盛德安眼中含笑,说道:“我喜欢的人,有些憨,有些蠢,他做事能让我气的够呛。但是挺讲义气,长得很清秀是个不可多得的美人,武功很了得。上得战场,下得厨房。”
此时孟杉心里有些落寞,没想到这人,这么好啊。
同时又疑惑完了,半路被截胡了,谁抢我的人?
不死心的问,“那人是谁?”
盛德安含着笑说:“是,孟毅洺。”
“哦,”
后知后觉才意识到,毅洺正是自己的表字
“什么?”
“我?”
“安德,玩笑不好玩,你开玩笑的吧?”
见他这副紧张的样子,德安问,“你紧张什么?”
因为他觉得他恶心,怎么会觉得两个男人可以在一起?心中有些隐隐作痛,很是难受的问“我知道很荒谬,但我没开玩笑。”

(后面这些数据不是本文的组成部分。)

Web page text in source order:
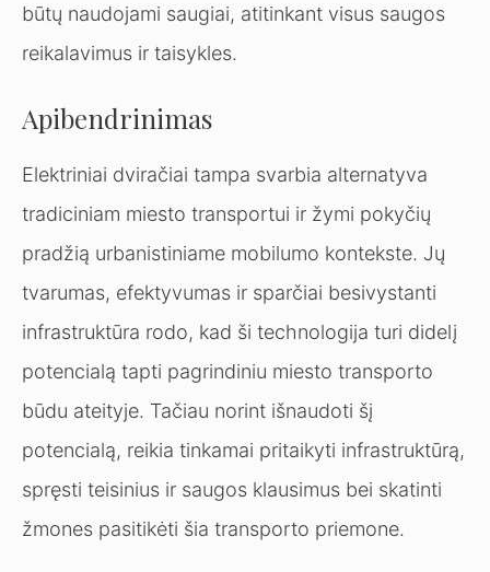
būtų naudojami saugiai, atitinkant visus saugos
reikalavimus ir taisykles.
Apibendrinimas
Elektriniai dviračiai tampa svarbia alternatyva
tradiciniam miesto transportui ir žymi pokyčių
pradžią urbanistiniame mobilumo kontekste. Jų
tvarumas, efektyvumas ir sparčiai besivystanti
infrastruktūra rodo, kad ši technologija turi didelį
potencialą tapti pagrindiniu miesto transporto
būdu ateityje. Tačiau norint išnaudoti šį
potencialą, reikia tinkamai pritaikyti infrastruktūrą,
spręsti teisinius ir saugos klausimus bei skatinti
žmones pasitikėti šia transporto priemone.
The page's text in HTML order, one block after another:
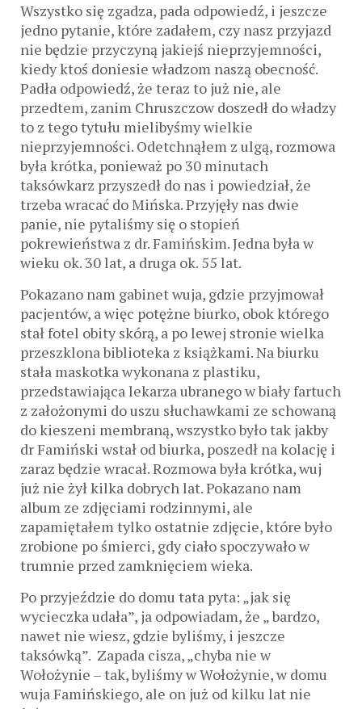
Wszystko się zgadza, pada odpowiedź, i jeszcze
jedno pytanie, które zadałem, czy nasz przyjazd
nie będzie przyczyną jakiejś nieprzyjemności,
kiedy ktoś doniesie władzom naszą obecność.
Padła odpowiedź, że teraz to już nie, ale
przedtem, zanim Chruszczow doszedł do władzy
to z tego tytułu mielibyśmy wielkie
nieprzyjemności. Odetchnąłem z ulgą, rozmowa
była krótka, ponieważ po 30 minutach
taksówkarz przyszedł do nas i powiedział, że
trzeba wracać do Mińska. Przyjęły nas dwie
panie, nie pytaliśmy się o stopień
pokrewieństwa z dr. Famińskim. Jedna była w
wieku ok. 30 lat, a druga ok. 55 lat.
Pokazano nam gabinet wuja, gdzie przyjmował
pacjentów, a więc potężne biurko, obok którego
stał fotel obity skórą, a po lewej stronie wielka
przeszklona biblioteka z książkami. Na biurku
stała maskotka wykonana z plastiku,
przedstawiająca lekarza ubranego w biały fartuch
z założonymi do uszu słuchawkami ze schowaną
do kieszeni membraną, wszystko było tak jakby
dr Famiński wstał od biurka, poszedł na kolację i
zaraz będzie wracał. Rozmowa była krótka, wuj
już nie żył kilka dobrych lat. Pokazano nam
album ze zdjęciami rodzinnymi, ale
zapamiętałem tylko ostatnie zdjęcie, które było
zrobione po śmierci, gdy ciało spoczywało w
trumnie przed zamknięciem wieka.
Po przyjeździe do domu tata pyta: „jak się
wycieczka udała”, ja odpowiadam, że „ bardzo,
nawet nie wiesz, gdzie byliśmy, i jeszcze
taksówką”. Zapada cisza, „chyba nie w
Wołożynie – tak, byliśmy w Wołożynie, w domu
wuja Famińskiego, ale on już od kilku lat nie

盛安德的声音委委屈屈,凄凄惨惨戚戚。“如果你接受不了,你可以走。以后我们就当从未认识过吧。”
他做事正要走,孟杉岂能让他走,抓住他的手腕,用力一带,揽入怀中。冲着他的嘴唇一吻亲了过去。
这一吻很青涩,但侵略性极强,简直要把德安的嘴唇含入口中吃掉,吻的他整个人都软了下来,身子软绵绵的,正要向后倒,但被孟杉及时捞住了腰才防止他倒了下去。
孟杉凑近他的耳边,声音酥麻撩人
“放心,这儿没人。”
“你看现在气氛这么好。”
“我就问一句,做不做?”
盛德安看着自己日思夜想,都想亲的那张清秀的脸,也起了色心,想都没想就答应了
“做,谁先喊停谁是狗。”
孟杉见他这副样子笑了一声,说:“哈,可是你说的。”
二人宽衣解带,准备干正事儿。
但是孟杉的……把德安吓了一跳,此时他心中在想
这大过头了吧?
后悔来得及吗?
狗就狗吧。
孟杉见德安呆愣在原地,赶忙催促道:
“愣着干什么?”
“来呀,谁刚才那么横的?”
盛德安整个人被吓蒙了,嘴里挤出一句,“来什么?”
孟杉突然意识到什么怀疑的问:“难道你,不会?”
“行,你不会。”
“我来。”
盛德安:“别……”
一旁背着链子拴着的狗狗,此时心里在想这俩人真不礼貌,能把我的链子弄下来吗?你们两个搁这儿打架,能不能顾虑一下我。”